### Assignment
Return, exactly as written, the lines of the material from its top through the line with "aftermath of sheer", keeping pictures out.

### Material for this exercise
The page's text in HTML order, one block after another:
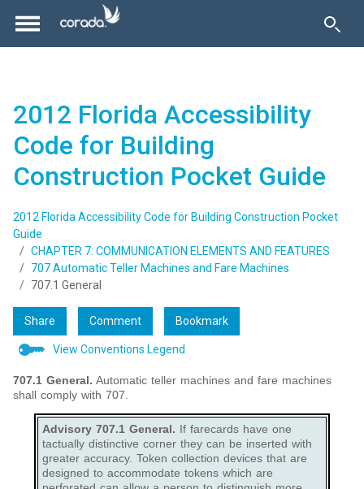
2012 Florida Accessibility
Code for Building
Construction Pocket Guide
2012 Florida Accessibility Code for Building Construction Pocket
Guide
CHAPTER 7: COMMUNICATION ELEMENTS AND FEATURES
707 Automatic Teller Machines and Fare Machines
707.1 General
Share Comment Bookmark
View Conventions Legend
707.1 General. Automatic teller machines and fare machines
shall comply with 707.
Advisory 707.1 General. If farecards have one
tactually distinctive corner they can be inserted with
greater accuracy. Token collection devices that are
designed to accommodate tokens which are
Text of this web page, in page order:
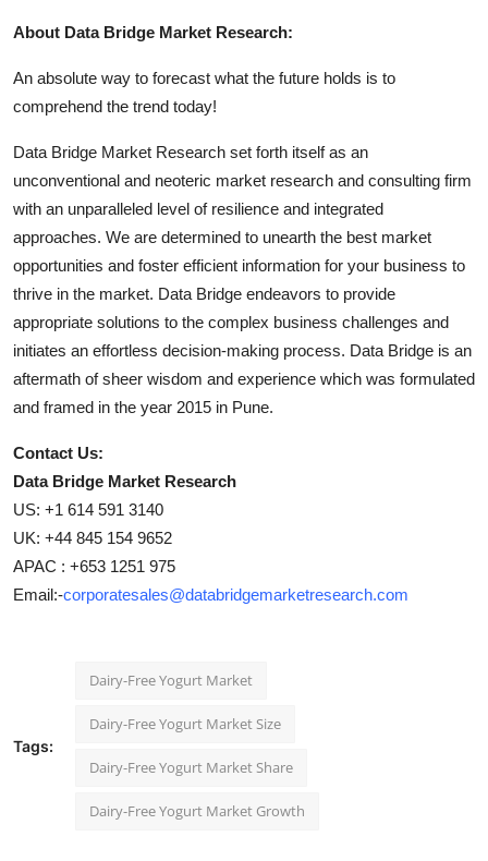
About Data Bridge Market Research:
An absolute way to forecast what the future holds is to
comprehend the trend today!
Data Bridge Market Research set forth itself as an
unconventional and neoteric market research and consulting firm
with an unparalleled level of resilience and integrated
approaches. We are determined to unearth the best market
opportunities and foster efficient information for your business to
thrive in the market. Data Bridge endeavors to provide
appropriate solutions to the complex business challenges and
initiates an effortless decision-making process. Data Bridge is an
aftermath of sheer wisdom and experience which was formulated
and framed in the year 2015 in Pune.
Contact Us:
Data Bridge Market Research
US: +1 614 591 3140
UK: +44 845 154 9652
APAC : +653 1251 975
Email:-corporatesales@databridgemarketresearch.com
Tags:
Dairy-Free Yogurt Market
Dairy-Free Yogurt Market Size
Dairy-Free Yogurt Market Share
Dairy-Free Yogurt Market Growth
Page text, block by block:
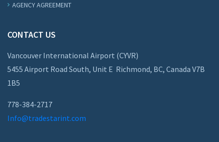
AGENCY AGREEMENT
CONTACT US
Vancouver International Airport (CYVR)
5455 Airport Road South, Unit E Richmond, BC, Canada V7B
1B5
778-384-2717
Info@tradestarint.com
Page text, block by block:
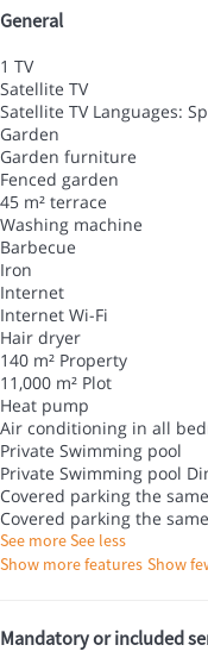
General
1 TV
Satellite TV
Satellite TV Languages:
Garden
Garden furniture
Fenced garden
45 m² terrace
Washing machine
Barbecue
Iron
Internet
Internet Wi-Fi
Hair dryer
140 m² Property
11,000 m² Plot
Heat pump
Air conditioning in all
Private Swimming pool
Private Swimming pool
Covered parking the
Covered parking the
See moreSee less
Show more features Show
Mandatory or included
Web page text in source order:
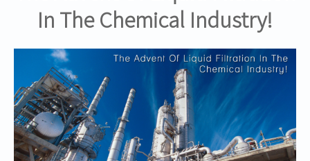
In The Chemical Industry!
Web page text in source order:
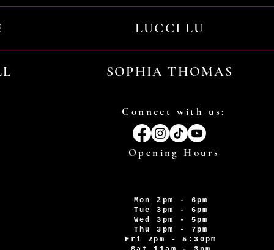
LUCCI LU
SOPHIA THOMAS
Connect with us:
Opening Hours
Mon 2pm - 6pm
Tue 3pm - 6pm
Wed 3pm - 5pm
Thu 3pm - 7pm
Fri 2pm - 5:30pm

### Answer section
The page's text in HTML order, one block after another:
2012 Florida Accessibility
Code for Building
Construction Pocket Guide
2012 Florida Accessibility Code for Building Construction Pocket
Guide
CHAPTER 7: COMMUNICATION ELEMENTS AND FEATURES
707 Automatic Teller Machines and Fare Machines
707.1 General
Share Comment Bookmark
View Conventions Legend
707.1 General. Automatic teller machines and fare machines
shall comply with 707.
Advisory 707.1 General. If farecards have one
tactually distinctive corner they can be inserted with
greater accuracy. Token collection devices that are
designed to accommodate tokens which are
Text of this web page, in page order:
About Data Bridge Market Research:
An absolute way to forecast what the future holds is to
comprehend the trend today!
Data Bridge Market Research set forth itself as an
unconventional and neoteric market research and consulting firm
with an unparalleled level of resilience and integrated
approaches. We are determined to unearth the best market
opportunities and foster efficient information for your business to
thrive in the market. Data Bridge endeavors to provide
appropriate solutions to the complex business challenges and
initiates an effortless decision-making process. Data Bridge is an
aftermath of sheer wisdom and experience which was formulated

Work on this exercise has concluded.